The Hodge correlators ${\rm Cor}_{\mathcal H}(z_0,z_1,\dots,z_n)$ are functions of several complex variables, defined by Goncharov (arXiv:0803.0297) by an explicit integral formula. They satisfy some linear relations: dihedral symmetry relations, distribution relations, and shuffle relations. We found new second shuffle relations. When $z_i\in0\cup\mu_N$, where $\mu_N$ are the $N$-th roots of unity, they are expected to give almost all relations. When $z_i$ run through a finite subset $S$ of $\mathbb C$, the Hodge correlators describe the real mixed Hodge-Tate structure on the pronilpotent completion of the fundamental group $\pi_1^{\rm nil}(\mathbb{CP}^1-(S\cup\infty),v_\infty)$, a Lie algebra in the category of mixed $\mathbb Q$-Hodge-Tate structures. The Hodge correlators are lifted to canonical elements ${\rm Cor_{Hod}}(z_0,\dots,z_n)$ in the Tannakian Lie coalgebra of this category. We prove that these elements satisfy the second shuffle relations. Let $S\subset\overline{\mathbb Q}$. The pronilpotent fundamental group is the Betti realization of the motivic fundamental group, a Lie algebra in the category of mixed Tate motives over $\overline{\mathbb Q}$. The Hodge correlators are lifted to elements ${\rm Cor_{Mot}}(z_0,\dots,z_n)$ in its Tannakian Lie coalgebra $\rm Lie_{MT}^\vee$. We prove the second shuffle relations for these motivic elements.
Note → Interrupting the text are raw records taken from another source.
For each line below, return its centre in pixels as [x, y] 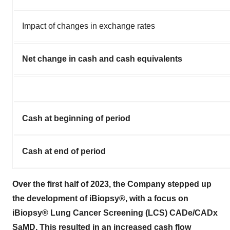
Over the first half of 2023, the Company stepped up [112, 184]
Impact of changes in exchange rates [89, 26]
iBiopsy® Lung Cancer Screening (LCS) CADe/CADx [115, 213]
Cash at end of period [64, 151]
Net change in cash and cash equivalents [102, 59]
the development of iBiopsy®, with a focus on [100, 198]
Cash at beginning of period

The universal enveloping algebra of $\rm Lie_{MT}^\vee$ was described by Goncharov via motivic multiple polylogarithms, which obey a similar yet different set of double shuffle relations. Motivic correlators have several advantages: they obey dihedral symmetry relations at all points, not only at roots of unity; they are defined for any curve, and the double shuffle relations admit a generalization to elliptic curves; and they describe elements of the motivic Lie coalgebra rather than its universal enveloping algebra.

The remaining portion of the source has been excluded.